# Stupid...senseless...why???



## BlueMoon21 (Oct 8, 2010)

I have been married for 15 years and have 2 children and 2 grandchildren. Our kids are mine from a former relationship, a 25 year old, who has two of his own, and a 12 year old we share. Our marriage has a history of physical difficulties culminating in being a sexless marriage for the past 2 years. 
During that time, I have sunk into a very difficult depression (for which I am being treated), something I have battled most of my life. Recently, I began fantasizing about a friend, and continued the fantasy to the point of verbalizing it to a confidant as though there had been contact. This has been occurring over about 7 weeks' time. The object of the fantasy has absolutely no idea about it, nor does his sister, my best friend. I was mostly silent about the whole thing, but then somehow I needed to discuss, for lack of a better word, the fantasy itself, and frankly was looking for attention from an older woman I know since my mother just died. She volunteered to be my 'mom', and in my lifetime I never learned that you can just expect attention and caring from your parents, that you always have to do something dramatic to get their it, but that's another story...
My husband woke me from a sound sleep at around 2 a.m. this morning, with my cell phone in his hand. He read what I had written to my friend about ending the fictitious relationship, and that I was disgusted by it and the way I allowed myself to be taken advantage of. Please understand this thing had a life of its own in my mind...I have always heard the mind is powerful but had no idea just what it was capable of until now.
Well, needless to say I have handed him the smoking gun and he is divorcing me.
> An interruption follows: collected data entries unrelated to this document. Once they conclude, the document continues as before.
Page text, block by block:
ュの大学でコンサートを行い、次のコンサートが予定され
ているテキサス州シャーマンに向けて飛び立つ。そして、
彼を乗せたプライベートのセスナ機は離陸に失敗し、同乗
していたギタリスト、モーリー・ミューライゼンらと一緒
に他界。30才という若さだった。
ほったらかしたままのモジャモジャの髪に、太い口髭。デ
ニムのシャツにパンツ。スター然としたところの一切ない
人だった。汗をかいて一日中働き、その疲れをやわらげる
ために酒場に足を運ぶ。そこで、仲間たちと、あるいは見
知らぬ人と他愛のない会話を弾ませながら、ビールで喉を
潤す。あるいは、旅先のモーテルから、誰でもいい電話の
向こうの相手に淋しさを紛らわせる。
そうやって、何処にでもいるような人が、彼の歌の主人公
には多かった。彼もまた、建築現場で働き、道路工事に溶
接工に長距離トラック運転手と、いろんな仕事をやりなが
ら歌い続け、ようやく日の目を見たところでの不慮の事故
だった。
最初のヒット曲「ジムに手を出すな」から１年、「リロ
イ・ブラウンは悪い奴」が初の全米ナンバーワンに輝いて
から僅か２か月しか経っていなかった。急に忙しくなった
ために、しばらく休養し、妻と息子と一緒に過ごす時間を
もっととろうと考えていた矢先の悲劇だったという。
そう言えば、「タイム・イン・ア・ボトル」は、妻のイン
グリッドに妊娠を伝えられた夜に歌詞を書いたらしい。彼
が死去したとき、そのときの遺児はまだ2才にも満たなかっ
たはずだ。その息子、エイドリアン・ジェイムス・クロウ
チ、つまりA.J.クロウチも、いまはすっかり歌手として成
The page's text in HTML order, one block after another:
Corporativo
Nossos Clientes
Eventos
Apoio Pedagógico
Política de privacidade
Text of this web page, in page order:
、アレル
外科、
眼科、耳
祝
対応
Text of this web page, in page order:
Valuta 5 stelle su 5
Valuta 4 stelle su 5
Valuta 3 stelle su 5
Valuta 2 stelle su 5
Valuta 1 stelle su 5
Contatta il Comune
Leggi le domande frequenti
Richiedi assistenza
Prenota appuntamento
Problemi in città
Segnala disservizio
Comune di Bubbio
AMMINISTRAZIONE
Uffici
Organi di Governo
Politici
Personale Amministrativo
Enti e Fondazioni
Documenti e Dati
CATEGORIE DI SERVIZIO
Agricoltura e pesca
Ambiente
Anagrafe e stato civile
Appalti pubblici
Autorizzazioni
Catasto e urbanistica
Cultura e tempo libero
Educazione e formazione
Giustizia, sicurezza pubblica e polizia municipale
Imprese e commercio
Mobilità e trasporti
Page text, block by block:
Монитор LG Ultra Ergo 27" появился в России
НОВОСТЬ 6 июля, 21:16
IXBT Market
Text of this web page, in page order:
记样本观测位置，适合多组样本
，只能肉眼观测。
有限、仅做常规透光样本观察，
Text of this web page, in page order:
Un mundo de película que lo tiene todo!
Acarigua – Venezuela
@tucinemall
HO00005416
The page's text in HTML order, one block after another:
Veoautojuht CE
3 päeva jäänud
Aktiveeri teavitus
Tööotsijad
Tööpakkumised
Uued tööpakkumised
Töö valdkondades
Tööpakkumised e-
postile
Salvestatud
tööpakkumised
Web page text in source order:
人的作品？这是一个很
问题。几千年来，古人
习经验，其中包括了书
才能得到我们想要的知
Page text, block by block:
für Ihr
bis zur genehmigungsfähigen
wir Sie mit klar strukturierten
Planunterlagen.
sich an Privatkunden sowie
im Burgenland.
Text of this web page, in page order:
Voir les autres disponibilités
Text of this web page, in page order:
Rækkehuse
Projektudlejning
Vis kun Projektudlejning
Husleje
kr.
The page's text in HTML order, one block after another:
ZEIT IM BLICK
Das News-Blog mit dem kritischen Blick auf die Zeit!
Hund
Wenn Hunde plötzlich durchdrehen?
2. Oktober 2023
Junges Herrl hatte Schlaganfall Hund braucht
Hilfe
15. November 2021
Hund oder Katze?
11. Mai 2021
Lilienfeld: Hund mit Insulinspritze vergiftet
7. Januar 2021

I (laughably) have spent the day trying to explain this bizarre situation to him, to no avail. We have had such stress in our relationship, especially lately, and me pushing him away coupled with this sick mind game I have played is going to be the end of us. 
I post this more as a warning than looking for advice, because between what we had already been going through, I took a marriage with nothing more than a thready pulse and pulled the plug with this ridiculous, selfish stunt. I was hung up on myself, immersed in my depression, and greedy for self-satisfaction, and so I played my body to the tune of my own mind in order to achieve what was 'mine'--in return, I lost everything, ruined everything, hurt everyone (kids don't know yet but they will certainly notice when one of their parents doesn't live here anymore), and destroyed our 20 years of togetherness through thick and thin--the most ludicrous thing about the entire story is that if the person I focused my mental desires on heard about this, he would be shocked--cuz he doesn't even KNOW. So--it's not like I can just run into his loving, waiting arms as some others who have had PA's can, because this situation doesn't even exist.
So--here's just another in the million ways to wreck your marriage. If you're like me, selfish, resentful and mid-lifing through menopause and other long-standing emotional issues, you, too can use this sure-fire method to destroy your only ally in life, ruin your marriage, defile your bed, cruelly injure and emotionally maim your spouse, obliterate your family, and for what--a stupid, crappy fantasy about someone who doesn't even know you exist that you wanted to brag about??? 
I will not be at the table with my family at Thanksgiving nor around the Christmas tree because of this, folks. My inlaws will disown me, my sisters- and brother-in-law will hate me. My own blood relatives are currently warring over an estate and I barely talk to them--my mother is dead and now I've lost the only family I have left.
Stupid question to ask, because I know this one takes the cake, but anyone else ever get involved in this type of thing and have it bite you in the *ss??


----------



## Blanca (Jul 25, 2008)

BlueMoon21 said:


> Stupid question to ask, because I know this one takes the cake, but anyone else ever get involved in this type of thing and have it bite you in the *ss??


not this type of thing exactly, but i lived in my own fantasy world and it did bite me in the *ss down the road. i lost a lot in the process. im really sorry for what you're going through, especially since it is the holidays.


----------